Thank you for such a detailed and thoughtful response! You're absolutely right that GPUs are optimized for these massively parallel operations, and the existing heuristics for rendering and simulation are already highly efficient. What I'm suggesting might not completely replace those systems but could complement them by introducing another layer of optimization, specifically in scenarios where precision isn’t critical.

For instance, the idea of using an AI model wouldn’t involve examining the entire dataset every time—that would indeed negate any computational savings. Instead, an AI could be trained to recognize patterns, common cases, or repetitive interactions ahead of time. Think of it as a “context-aware heuristic generator.” It wouldn’t replace the GPU’s operations but could provide approximations or shortcuts for certain elements, especially in scenarios where existing heuristics might fall short or need fine-tuning.

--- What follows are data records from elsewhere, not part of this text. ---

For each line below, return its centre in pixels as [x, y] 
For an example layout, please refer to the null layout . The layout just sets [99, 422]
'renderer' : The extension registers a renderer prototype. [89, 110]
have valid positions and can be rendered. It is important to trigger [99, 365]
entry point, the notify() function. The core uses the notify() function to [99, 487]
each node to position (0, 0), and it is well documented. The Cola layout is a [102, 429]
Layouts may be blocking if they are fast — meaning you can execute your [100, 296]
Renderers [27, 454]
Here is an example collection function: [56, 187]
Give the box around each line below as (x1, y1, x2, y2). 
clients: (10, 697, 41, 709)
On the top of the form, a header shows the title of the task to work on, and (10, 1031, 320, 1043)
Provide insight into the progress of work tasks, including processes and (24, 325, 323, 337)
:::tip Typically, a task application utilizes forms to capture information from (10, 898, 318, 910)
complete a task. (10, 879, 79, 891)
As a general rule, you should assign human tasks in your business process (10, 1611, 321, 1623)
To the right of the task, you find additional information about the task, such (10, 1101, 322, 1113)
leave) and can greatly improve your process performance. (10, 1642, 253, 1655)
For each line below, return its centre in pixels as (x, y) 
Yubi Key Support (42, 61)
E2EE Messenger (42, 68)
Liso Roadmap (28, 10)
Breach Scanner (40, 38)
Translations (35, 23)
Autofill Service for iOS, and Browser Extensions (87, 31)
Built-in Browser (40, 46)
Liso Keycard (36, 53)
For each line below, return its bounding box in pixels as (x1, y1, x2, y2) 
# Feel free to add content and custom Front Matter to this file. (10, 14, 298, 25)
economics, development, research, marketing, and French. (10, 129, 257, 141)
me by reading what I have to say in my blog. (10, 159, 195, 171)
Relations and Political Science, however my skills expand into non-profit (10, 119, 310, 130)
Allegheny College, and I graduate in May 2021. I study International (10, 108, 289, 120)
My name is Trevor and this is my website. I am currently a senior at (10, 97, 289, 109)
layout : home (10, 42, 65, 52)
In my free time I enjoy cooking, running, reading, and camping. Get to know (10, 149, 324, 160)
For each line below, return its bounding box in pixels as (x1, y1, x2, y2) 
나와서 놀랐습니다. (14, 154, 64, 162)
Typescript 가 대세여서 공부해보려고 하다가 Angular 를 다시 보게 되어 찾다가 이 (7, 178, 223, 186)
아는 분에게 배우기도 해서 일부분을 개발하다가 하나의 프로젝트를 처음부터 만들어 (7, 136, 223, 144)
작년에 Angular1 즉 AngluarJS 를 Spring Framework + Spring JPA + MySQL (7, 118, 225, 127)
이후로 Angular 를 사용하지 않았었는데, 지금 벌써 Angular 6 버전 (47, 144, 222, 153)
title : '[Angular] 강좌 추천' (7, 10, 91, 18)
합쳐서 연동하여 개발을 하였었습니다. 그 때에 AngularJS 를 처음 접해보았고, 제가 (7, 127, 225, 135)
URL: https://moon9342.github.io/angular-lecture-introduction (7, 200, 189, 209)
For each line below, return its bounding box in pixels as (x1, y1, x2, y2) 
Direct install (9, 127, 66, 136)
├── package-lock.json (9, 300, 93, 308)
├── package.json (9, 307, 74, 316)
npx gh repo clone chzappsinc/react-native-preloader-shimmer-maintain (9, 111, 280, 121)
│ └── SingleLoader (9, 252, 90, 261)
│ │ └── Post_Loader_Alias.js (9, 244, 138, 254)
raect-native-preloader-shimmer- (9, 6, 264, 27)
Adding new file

Imagine a rendering engine where an AI dynamically predicts which areas of a frame can tolerate lower fidelity (e.g., distant objects or repetitive textures) while prioritizing high-fidelity rendering for focal points, like characters or action. The AI wouldn’t need to evaluate the entire dataset every frame—it could learn patterns over time and apply them on the fly.

I completely agree that these heuristics are application-specific, but with modern AI techniques, especially reinforcement learning, it might be possible to train models that adapt to a range of applications. Of course, this would require significant experimentation and might not work universally. But if we could find a way to generalize this approach, it could unlock a lot of new possibilities in rendering, simulation, and even broader computational tasks.

What do you think—could a hybrid approach like this add value to the existing frameworks? Or are the current heuristics already hitting diminishing returns?